[What is expected]: Output each record verbatim, with pictures left out.

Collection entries
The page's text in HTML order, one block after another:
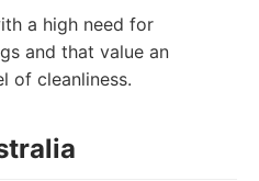
a high need for
and that value an
of cleanliness.
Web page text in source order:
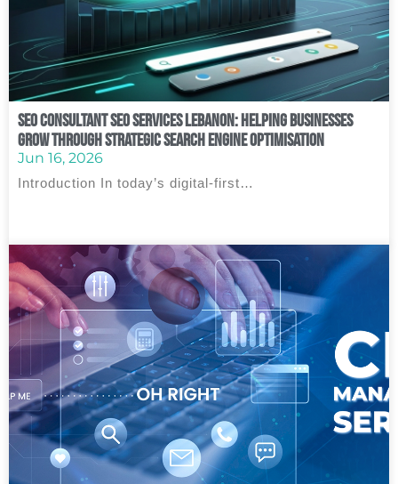
SEO Consultant SEO Services Lebanon: Helping Businesses
Grow Through Strategic Search Engine Optimisation
Jun 16, 2026
Introduction In today’s digital-first…
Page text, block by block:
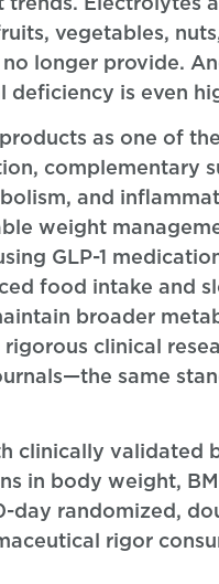
vegetables,
longer provide.
deficiency is even
as one of
complementary
and
weight
GLP-1
food intake and
broader
clinical
same
clinically validated
in body weight,
day randomized,
rigor
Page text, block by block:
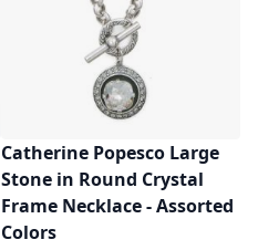
Catherine Popesco Large
Stone in Round Crystal
Frame Necklace - Assorted
Colors
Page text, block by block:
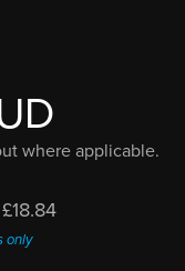
where applicable.
£18.84
only
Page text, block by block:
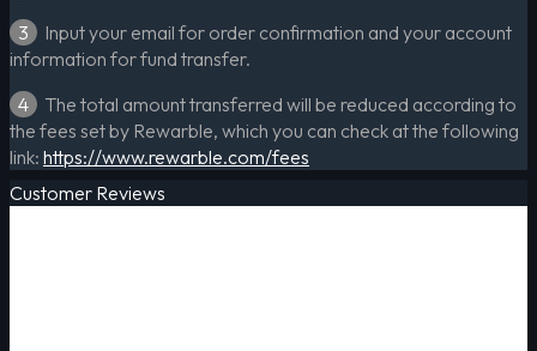
3
Input your email for order confirmation and your account
information for fund transfer.
4
The total amount transferred will be reduced according to
the fees set by Rewarble, which you can check at the following
link: https://www.rewarble.com/fees
Customer Reviews
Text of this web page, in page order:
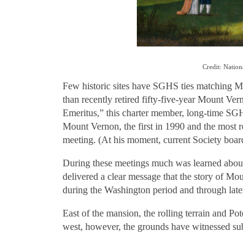
Credit:
Few historic sites have SGHS ties matching
than recently retired fifty-five-year Mount
Emeritus,” this charter member, long-time
Mount Vernon, the first in 1990 and the
meeting. (At his moment, current Society
During these meetings much was learned
delivered a clear message that the story of
during the Washington period and through
East of the mansion, the rolling terrain and
west, however, the grounds have witnessed
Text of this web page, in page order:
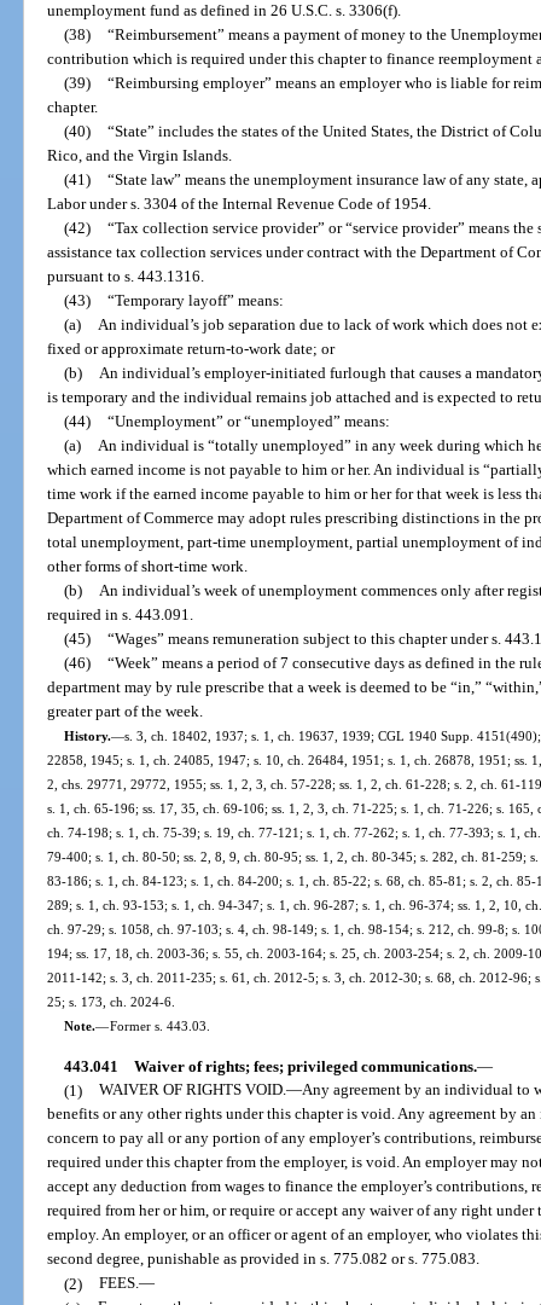
unemployment fund as defined in 26 U.S.C. s. 3306(f).
(38) “Reimbursement” means a payment of money to the
contribution which is required under this chapter to finance reemployment
(39) “Reimbursing employer” means an employer who is liable for
chapter.
(40) “State” includes the states of the United States, the District of
Rico, and the Virgin Islands.
(41) “State law” means the unemployment insurance law of any state,
Labor under s. 3304 of the Internal Revenue Code of 1954.
(42) “Tax collection service provider” or “service provider” means
assistance tax collection services under contract with the Department of
pursuant to s. 443.1316.
(43) “Temporary layoff” means:
(a) An individual’s job separation due to lack of work which does not
fixed or approximate return-to-work date; or
(b) An individual’s employer-initiated furlough that causes a
is temporary and the individual remains job attached and is expected to
(44) “Unemployment” or “unemployed” means:
(a) An individual is “totally unemployed” in any week during which
which earned income is not payable to him or her. An individual is
time work if the earned income payable to him or her for that week is less
Department of Commerce may adopt rules prescribing distinctions in the
total unemployment, part-time unemployment, partial unemployment of
other forms of short-time work.
(b) An individual’s week of unemployment commences only after
required in s. 443.091.
(45) “Wages” means remuneration subject to this chapter under s.
(46) “Week” means a period of 7 consecutive days as defined in the
department may by rule prescribe that a week is deemed to be “in,”
greater part of the week.
History.—s. 3, ch. 18402, 1937; s. 1, ch. 19637, 1939; CGL 1940 Supp.
22858, 1945; s. 1, ch. 24085, 1947; s. 10, ch. 26484, 1951; s. 1, ch. 26878, 1951; ss.
2, chs. 29771, 29772, 1955; ss. 1, 2, 3, ch. 57-228; ss. 1, 2, ch. 61-228; s. 2, ch. 61-
s. 1, ch. 65-196; ss. 17, 35, ch. 69-106; ss. 1, 2, 3, ch. 71-225; s. 1, ch. 71-226; s.
ch. 74-198; s. 1, ch. 75-39; s. 19, ch. 77-121; s. 1, ch. 77-262; s. 1, ch. 77-393; s. 1,
79-400; s. 1, ch. 80-50; ss. 2, 8, 9, ch. 80-95; ss. 1, 2, ch. 80-345; s. 282, ch. 81-259;
83-186; s. 1, ch. 84-123; s. 1, ch. 84-200; s. 1, ch. 85-22; s. 68, ch. 85-81; s. 2, ch.
289; s. 1, ch. 93-153; s. 1, ch. 94-347; s. 1, ch. 96-287; s. 1, ch. 96-374; ss. 1, 2, 10,
ch. 97-29; s. 1058, ch. 97-103; s. 4, ch. 98-149; s. 1, ch. 98-154; s. 212, ch. 99-8; s.
194; ss. 17, 18, ch. 2003-36; s. 55, ch. 2003-164; s. 25, ch. 2003-254; s. 2, ch. 2009-
2011-142; s. 3, ch. 2011-235; s. 61, ch. 2012-5; s. 3, ch. 2012-30; s. 68, ch. 2012-96;
25; s. 173, ch. 2024-6.
Note.—Former s. 443.03.
443.041 Waiver of rights; fees; privileged communications.—
(1) WAIVER OF RIGHTS VOID.—Any agreement by an individual to
benefits or any other rights under this chapter is void. Any agreement by
concern to pay all or any portion of any employer’s contributions,
required under this chapter from the employer, is void. An employer may
accept any deduction from wages to finance the employer’s contributions,
required from her or him, or require or accept any waiver of any right
employ. An employer, or an officer or agent of an employer, who violates
second degree, punishable as provided in s. 775.082 or s. 775.083.
(2) FEES.—
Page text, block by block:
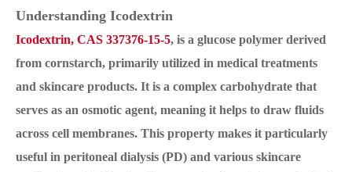
Understanding Icodextrin
Icodextrin, CAS 337376-15-5, is a glucose polymer derived
from cornstarch, primarily utilized in medical treatments
and skincare products. It is a complex carbohydrate that
serves as an osmotic agent, meaning it helps to draw fluids
across cell membranes. This property makes it particularly
useful in peritoneal dialysis (PD) and various skincare
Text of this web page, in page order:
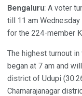
Bengaluru: A voter
till 11 am
for the 224-member
The highest turnout
began at 7 am and
district of Udupi
Chamarajanagar

[Your solution]:
The page's text in HTML order, one block after another:
a high need for
and that value an
of cleanliness.
Web page text in source order:
SEO Consultant SEO Services Lebanon: Helping Businesses
Grow Through Strategic Search Engine Optimisation
Jun 16, 2026
Introduction In today’s digital-first…
Page text, block by block:
vegetables,
longer provide.
deficiency is even
as one of
complementary
and
weight
GLP-1
food intake and
broader
clinical
same
clinically validated
in body weight,
day randomized,
rigor
Page text, block by block:
Catherine Popesco Large
Stone in Round Crystal
Frame Necklace - Assorted
Colors
Page text, block by block:
where applicable.
£18.84
only
Page text, block by block:
3
Input your email for order confirmation and your account
information for fund transfer.
4
The total amount transferred will be reduced according to
the fees set by Rewarble, which you can check at the following
link: https://www.rewarble.com/fees
Customer Reviews
Text of this web page, in page order:
Credit:
Few historic sites have SGHS ties matching
than recently retired fifty-five-year Mount
Emeritus,” this charter member, long-time
Mount Vernon, the first in 1990 and the
meeting. (At his moment, current Society
During these meetings much was learned
delivered a clear message that the story of
during the Washington period and through
East of the mansion, the rolling terrain and
west, however, the grounds have witnessed
Text of this web page, in page order:
unemployment fund as defined in 26 U.S.C. s. 3306(f).
(38) “Reimbursement” means a payment of money to the
contribution which is required under this chapter to finance reemployment
(39) “Reimbursing employer” means an employer who is liable for
chapter.
(40) “State” includes the states of the United States, the District of
Rico, and the Virgin Islands.
(41) “State law” means the unemployment insurance law of any state,
Labor under s. 3304 of the Internal Revenue Code of 1954.
(42) “Tax collection service provider” or “service provider” means
assistance tax collection services under contract with the Department of
pursuant to s. 443.1316.
(43) “Temporary layoff” means:
(a) An individual’s job separation due to lack of work which does not
fixed or approximate return-to-work date; or
(b) An individual’s employer-initiated furlough that causes a
is temporary and the individual remains job attached and is expected to
(44) “Unemployment” or “unemployed” means:
(a) An individual is “totally unemployed” in any week during which
which earned income is not payable to him or her. An individual is
time work if the earned income payable to him or her for that week is less
Department of Commerce may adopt rules prescribing distinctions in the
total unemployment, part-time unemployment, partial unemployment of
other forms of short-time work.
(b) An individual’s week of unemployment commences only after
required in s. 443.091.
(45) “Wages” means remuneration subject to this chapter under s.
(46) “Week” means a period of 7 consecutive days as defined in the
department may by rule prescribe that a week is deemed to be “in,”
greater part of the week.
History.—s. 3, ch. 18402, 1937; s. 1, ch. 19637, 1939; CGL 1940 Supp.
22858, 1945; s. 1, ch. 24085, 1947; s. 10, ch. 26484, 1951; s. 1, ch. 26878, 1951; ss.
2, chs. 29771, 29772, 1955; ss. 1, 2, 3, ch. 57-228; ss. 1, 2, ch. 61-228; s. 2, ch. 61-
s. 1, ch. 65-196; ss. 17, 35, ch. 69-106; ss. 1, 2, 3, ch. 71-225; s. 1, ch. 71-226; s.
ch. 74-198; s. 1, ch. 75-39; s. 19, ch. 77-121; s. 1, ch. 77-262; s. 1, ch. 77-393; s. 1,
79-400; s. 1, ch. 80-50; ss. 2, 8, 9, ch. 80-95; ss. 1, 2, ch. 80-345; s. 282, ch. 81-259;
83-186; s. 1, ch. 84-123; s. 1, ch. 84-200; s. 1, ch. 85-22; s. 68, ch. 85-81; s. 2, ch.
289; s. 1, ch. 93-153; s. 1, ch. 94-347; s. 1, ch. 96-287; s. 1, ch. 96-374; ss. 1, 2, 10,
ch. 97-29; s. 1058, ch. 97-103; s. 4, ch. 98-149; s. 1, ch. 98-154; s. 212, ch. 99-8; s.
194; ss. 17, 18, ch. 2003-36; s. 55, ch. 2003-164; s. 25, ch. 2003-254; s. 2, ch. 2009-
2011-142; s. 3, ch. 2011-235; s. 61, ch. 2012-5; s. 3, ch. 2012-30; s. 68, ch. 2012-96;
25; s. 173, ch. 2024-6.
Note.—Former s. 443.03.
443.041 Waiver of rights; fees; privileged communications.—
(1) WAIVER OF RIGHTS VOID.—Any agreement by an individual to
benefits or any other rights under this chapter is void. Any agreement by
concern to pay all or any portion of any employer’s contributions,
required under this chapter from the employer, is void. An employer may
accept any deduction from wages to finance the employer’s contributions,
required from her or him, or require or accept any waiver of any right
employ. An employer, or an officer or agent of an employer, who violates
second degree, punishable as provided in s. 775.082 or s. 775.083.
(2) FEES.—
Page text, block by block:
Understanding Icodextrin
Icodextrin, CAS 337376-15-5, is a glucose polymer derived
from cornstarch, primarily utilized in medical treatments
and skincare products. It is a complex carbohydrate that
serves as an osmotic agent, meaning it helps to draw fluids
across cell membranes. This property makes it particularly
useful in peritoneal dialysis (PD) and various skincare
Text of this web page, in page order:
Bengaluru: A voter
till 11 am
for the 224-member
The highest turnout
began at 7 am and
district of Udupi
Chamarajanagar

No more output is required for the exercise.